▶ _WHAT NEEDS TO BE DONE_
Word for word, write out all the entries below, omitting every picture.

▶ _INPUT FOR THIS TASK_
==============================

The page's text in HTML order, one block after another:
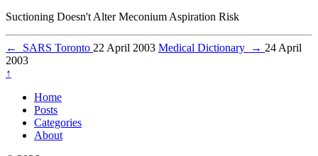
Suctioning Doesn't Alter Meconium Aspiration Risk
← SARS Toronto 22 April 2003 Medical Dictionary → 24 April
2003
↑
Home
Posts
Categories
About
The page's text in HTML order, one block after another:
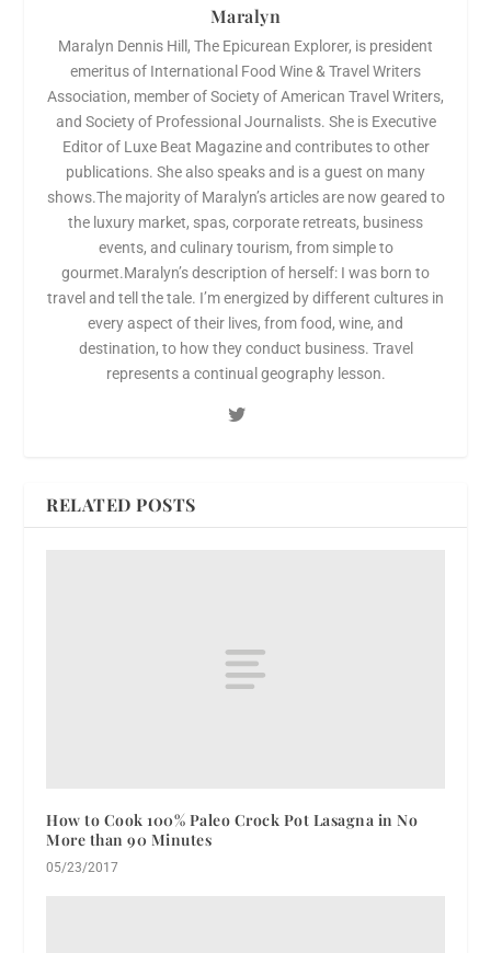
Maralyn
Maralyn Dennis Hill, The Epicurean Explorer, is president
emeritus of International Food Wine & Travel Writers
Association, member of Society of American Travel Writers,
and Society of Professional Journalists. She is Executive
Editor of Luxe Beat Magazine and contributes to other
publications. She also speaks and is a guest on many
shows.The majority of Maralyn’s articles are now geared to
the luxury market, spas, corporate retreats, business
events, and culinary tourism, from simple to
gourmet.Maralyn’s description of herself: I was born to
travel and tell the tale. I’m energized by different cultures in
every aspect of their lives, from food, wine, and
destination, to how they conduct business. Travel
represents a continual geography lesson.
RELATED POSTS
How to Cook 100% Paleo Crock Pot Lasagna in No
More than 90 Minutes
05/23/2017
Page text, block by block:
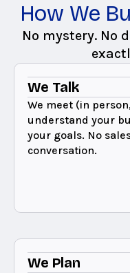
How We
No mystery. No
We Talk
We meet (in
understand your
your goals. No
conversation.
We Plan
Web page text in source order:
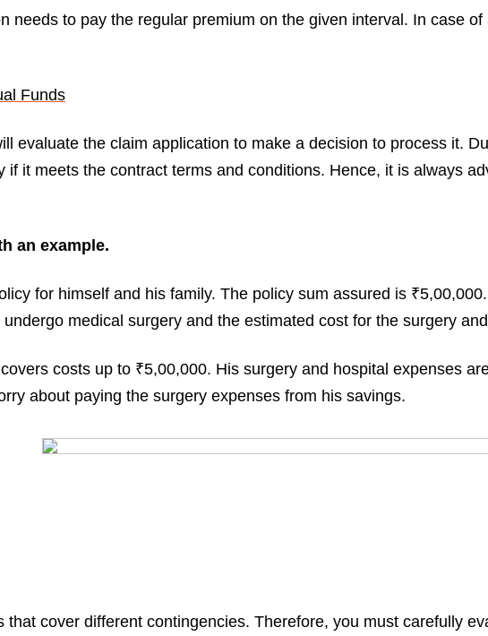
needs to pay the regular premium on the given interval. In case
Funds
evaluate the claim application to make a decision to process it.
it meets the contract terms and conditions. Hence, it is always
an example.
for himself and his family. The policy sum assured is
medical surgery and the estimated cost for the surgery
costs up to ₹5,00,000. His surgery and hospital expenses
about paying the surgery expenses from his savings.
cover different contingencies. Therefore, you must carefully
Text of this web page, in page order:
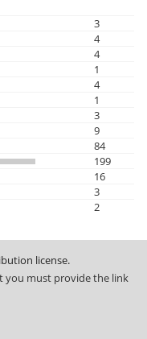
3
4
4
1
4
1
3
9
84
199
16
3
2
license.
you must provide the link
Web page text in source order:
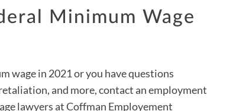
Minimum Wage
wage in 2021 or you have questions
and more, contact an employment
lawyers at Coffman Employement
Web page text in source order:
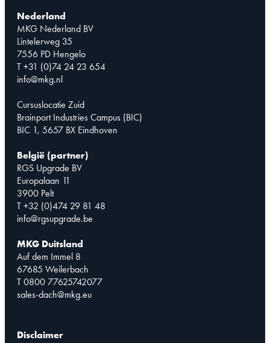
Nederland
MKG Nederland BV
Lintelerweg 35
7556 PD Hengelo
T +31 (0)74 24 23 654
info@mkg.nl
Cursuslocatie Zuid
Brainport Industries Campus (BIC)
BIC 1, 5657 BX Eindhoven
België (partner)
RGS Upgrade BV
Europalaan 11
3900 Pelt
T +32 (0)474 29 81 48
info@rgsupgrade.be
MKG Duitsland
Auf dem Immel 8
67685 Weilerbach
T 0800 77625742077
sales-dach@mkg.eu
Disclaimer
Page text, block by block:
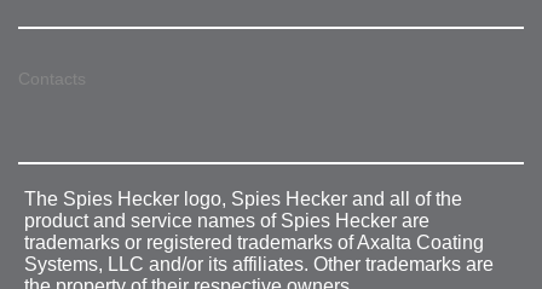
Contacts
The Spies Hecker logo, Spies Hecker and all of the
product and service names of Spies Hecker are
trademarks or registered trademarks of Axalta Coating
Systems, LLC and/or its affiliates. Other trademarks are
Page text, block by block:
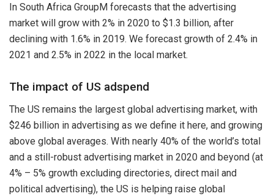
In South Africa GroupM forecasts that the advertising
market will grow with 2% in 2020 to $1.3 billion, after
declining with 1.6% in 2019. We forecast growth of 2.4% in
2021 and 2.5% in 2022 in the local market.
The impact of US adspend
The US remains the largest global advertising market, with
$246 billion in advertising as we define it here, and growing
above global averages. With nearly 40% of the world’s total
and a still-robust advertising market in 2020 and beyond (at
4% – 5% growth excluding directories, direct mail and
political advertising), the US is helping raise global
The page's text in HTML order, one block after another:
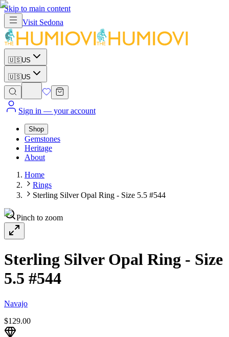
Skip to main content
Visit Sedona
🇺🇸US
🇺🇸US
Sign in — your account
Shop
Gemstones
Heritage
About
Home
Rings
Sterling Silver Opal Ring - Size 5.5 #544
Pinch to zoom
Sterling Silver Opal Ring - Size
5.5 #544
Navajo
$129.00
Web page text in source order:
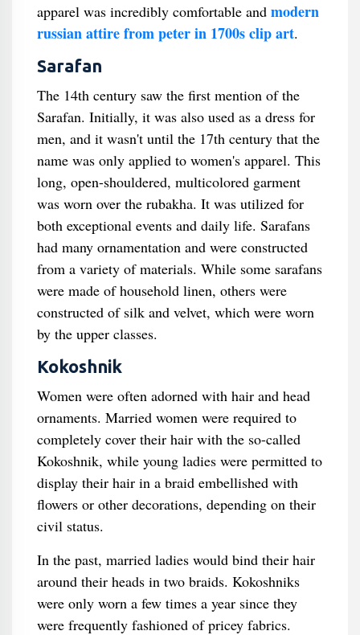
apparel was incredibly comfortable and modern
russian attire from peter in 1700s clip art.
Sarafan
The 14th century saw the first mention of the
Sarafan. Initially, it was also used as a dress for
men, and it wasn't until the 17th century that the
name was only applied to women's apparel. This
long, open-shouldered, multicolored garment
was worn over the rubakha. It was utilized for
both exceptional events and daily life. Sarafans
had many ornamentation and were constructed
from a variety of materials. While some sarafans
were made of household linen, others were
constructed of silk and velvet, which were worn
by the upper classes.
Kokoshnik
Women were often adorned with hair and head
ornaments. Married women were required to
completely cover their hair with the so-called
Kokoshnik, while young ladies were permitted to
display their hair in a braid embellished with
flowers or other decorations, depending on their
civil status.
In the past, married ladies would bind their hair
around their heads in two braids. Kokoshniks
were only worn a few times a year since they
were frequently fashioned of pricey fabrics.
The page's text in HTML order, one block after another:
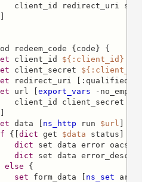
redirect_uri state
{code} {
client_id ${:client_id}
client_secret
redirect_uri [:qualified
url [export_vars -no_empty
client_secret code
data [ ns_http run $url ]
{[dict get $data status] ne
dict set data error oacs-
dict set data
else {
set form_data [ ns_set array
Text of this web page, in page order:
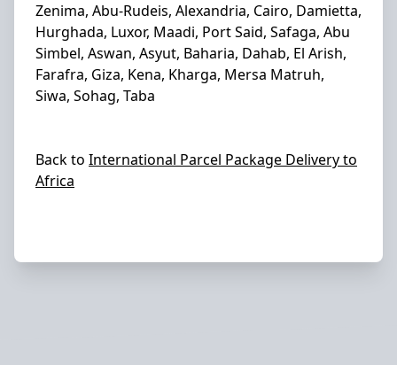
Zenima, Abu-Rudeis, Alexandria, Cairo, Damietta,
Hurghada, Luxor, Maadi, Port Said, Safaga, Abu
Simbel, Aswan, Asyut, Baharia, Dahab, El Arish,
Farafra, Giza, Kena, Kharga, Mersa Matruh,
Siwa, Sohag, Taba
Back to International Parcel Package Delivery to
Africa
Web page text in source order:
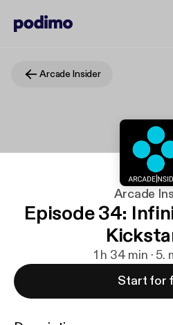
Arcade Insider
Arcade
Episode 34:
1 h 34 min · 5.
Start for
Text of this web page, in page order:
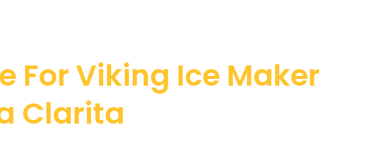
For Viking Ice Maker
Clarita
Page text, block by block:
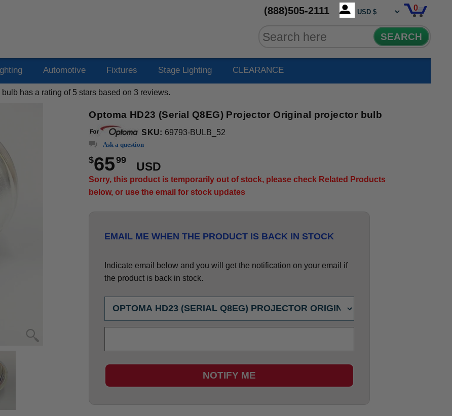
(888)505-2111 0
SEARCH
Automotive Fixtures Stage Lighting CLEARANCE
bulb has a rating of 5 stars based on 3 reviews.
Optoma HD23 (Serial Q8EG) Projector Original projector bulb
SKU: 69793-BULB_52
Ask a question
$6599
USD
Sorry, this product is temporarily out of stock, please check Related Products
below, or use the email for stock updates
EMAIL ME WHEN THE PRODUCT IS BACK IN STOCK
Indicate email below and you will get the notification on your email if
the product is back in stock.
NOTIFY ME

==============================

▶ _TASK RESULT_
The page's text in HTML order, one block after another:
Suctioning Doesn't Alter Meconium Aspiration Risk
← SARS Toronto 22 April 2003 Medical Dictionary → 24 April
2003
↑
Home
Posts
Categories
About
The page's text in HTML order, one block after another:
Maralyn
Maralyn Dennis Hill, The Epicurean Explorer, is president
emeritus of International Food Wine & Travel Writers
Association, member of Society of American Travel Writers,
and Society of Professional Journalists. She is Executive
Editor of Luxe Beat Magazine and contributes to other
publications. She also speaks and is a guest on many
shows.The majority of Maralyn’s articles are now geared to
the luxury market, spas, corporate retreats, business
events, and culinary tourism, from simple to
gourmet.Maralyn’s description of herself: I was born to
travel and tell the tale. I’m energized by different cultures in
every aspect of their lives, from food, wine, and
destination, to how they conduct business. Travel
represents a continual geography lesson.
RELATED POSTS
How to Cook 100% Paleo Crock Pot Lasagna in No
More than 90 Minutes
05/23/2017
Page text, block by block:
How We
No mystery. No
We Talk
We meet (in
understand your
your goals. No
conversation.
We Plan
Web page text in source order:
needs to pay the regular premium on the given interval. In case
Funds
evaluate the claim application to make a decision to process it.
it meets the contract terms and conditions. Hence, it is always
an example.
for himself and his family. The policy sum assured is
medical surgery and the estimated cost for the surgery
costs up to ₹5,00,000. His surgery and hospital expenses
about paying the surgery expenses from his savings.
cover different contingencies. Therefore, you must carefully
Text of this web page, in page order:
3
4
4
1
4
1
3
9
84
199
16
3
2
license.
you must provide the link
Web page text in source order:
Minimum Wage
wage in 2021 or you have questions
and more, contact an employment
lawyers at Coffman Employement
Web page text in source order:
Nederland
MKG Nederland BV
Lintelerweg 35
7556 PD Hengelo
T +31 (0)74 24 23 654
info@mkg.nl
Cursuslocatie Zuid
Brainport Industries Campus (BIC)
BIC 1, 5657 BX Eindhoven
België (partner)
RGS Upgrade BV
Europalaan 11
3900 Pelt
T +32 (0)474 29 81 48
info@rgsupgrade.be
MKG Duitsland
Auf dem Immel 8
67685 Weilerbach
T 0800 77625742077
sales-dach@mkg.eu
Disclaimer
Page text, block by block:
Contacts
The Spies Hecker logo, Spies Hecker and all of the
product and service names of Spies Hecker are
trademarks or registered trademarks of Axalta Coating
Systems, LLC and/or its affiliates. Other trademarks are
Page text, block by block:
In South Africa GroupM forecasts that the advertising
market will grow with 2% in 2020 to $1.3 billion, after
declining with 1.6% in 2019. We forecast growth of 2.4% in
2021 and 2.5% in 2022 in the local market.
The impact of US adspend
The US remains the largest global advertising market, with
$246 billion in advertising as we define it here, and growing
above global averages. With nearly 40% of the world’s total
and a still-robust advertising market in 2020 and beyond (at
4% – 5% growth excluding directories, direct mail and
political advertising), the US is helping raise global
The page's text in HTML order, one block after another:
Skip to main content
Visit Sedona
🇺🇸US
🇺🇸US
Sign in — your account
Shop
Gemstones
Heritage
About
Home
Rings
Sterling Silver Opal Ring - Size 5.5 #544
Pinch to zoom
Sterling Silver Opal Ring - Size
5.5 #544
Navajo
$129.00
Web page text in source order:
apparel was incredibly comfortable and modern
russian attire from peter in 1700s clip art.
Sarafan
The 14th century saw the first mention of the
Sarafan. Initially, it was also used as a dress for
men, and it wasn't until the 17th century that the
name was only applied to women's apparel. This
long, open-shouldered, multicolored garment
was worn over the rubakha. It was utilized for
both exceptional events and daily life. Sarafans
had many ornamentation and were constructed
from a variety of materials. While some sarafans
were made of household linen, others were
constructed of silk and velvet, which were worn
by the upper classes.
Kokoshnik
Women were often adorned with hair and head
ornaments. Married women were required to
completely cover their hair with the so-called
Kokoshnik, while young ladies were permitted to
display their hair in a braid embellished with
flowers or other decorations, depending on their
civil status.
In the past, married ladies would bind their hair
around their heads in two braids. Kokoshniks
were only worn a few times a year since they
were frequently fashioned of pricey fabrics.
The page's text in HTML order, one block after another:
redirect_uri state
{code} {
client_id ${:client_id}
client_secret
redirect_uri [:qualified
url [export_vars -no_empty
client_secret code
data [ ns_http run $url ]
{[dict get $data status] ne
dict set data error oacs-
dict set data
else {
set form_data [ ns_set array
Text of this web page, in page order:
Zenima, Abu-Rudeis, Alexandria, Cairo, Damietta,
Hurghada, Luxor, Maadi, Port Said, Safaga, Abu
Simbel, Aswan, Asyut, Baharia, Dahab, El Arish,
Farafra, Giza, Kena, Kharga, Mersa Matruh,
Siwa, Sohag, Taba
Back to International Parcel Package Delivery to
Africa
Web page text in source order:
Arcade Insider
Arcade
Episode 34:
1 h 34 min · 5.
Start for
Text of this web page, in page order:
For Viking Ice Maker
Clarita
Page text, block by block:
(888)505-2111 0
SEARCH
Automotive Fixtures Stage Lighting CLEARANCE
bulb has a rating of 5 stars based on 3 reviews.
Optoma HD23 (Serial Q8EG) Projector Original projector bulb
SKU: 69793-BULB_52
Ask a question
$6599
USD
Sorry, this product is temporarily out of stock, please check Related Products
below, or use the email for stock updates
EMAIL ME WHEN THE PRODUCT IS BACK IN STOCK
Indicate email below and you will get the notification on your email if
the product is back in stock.
NOTIFY ME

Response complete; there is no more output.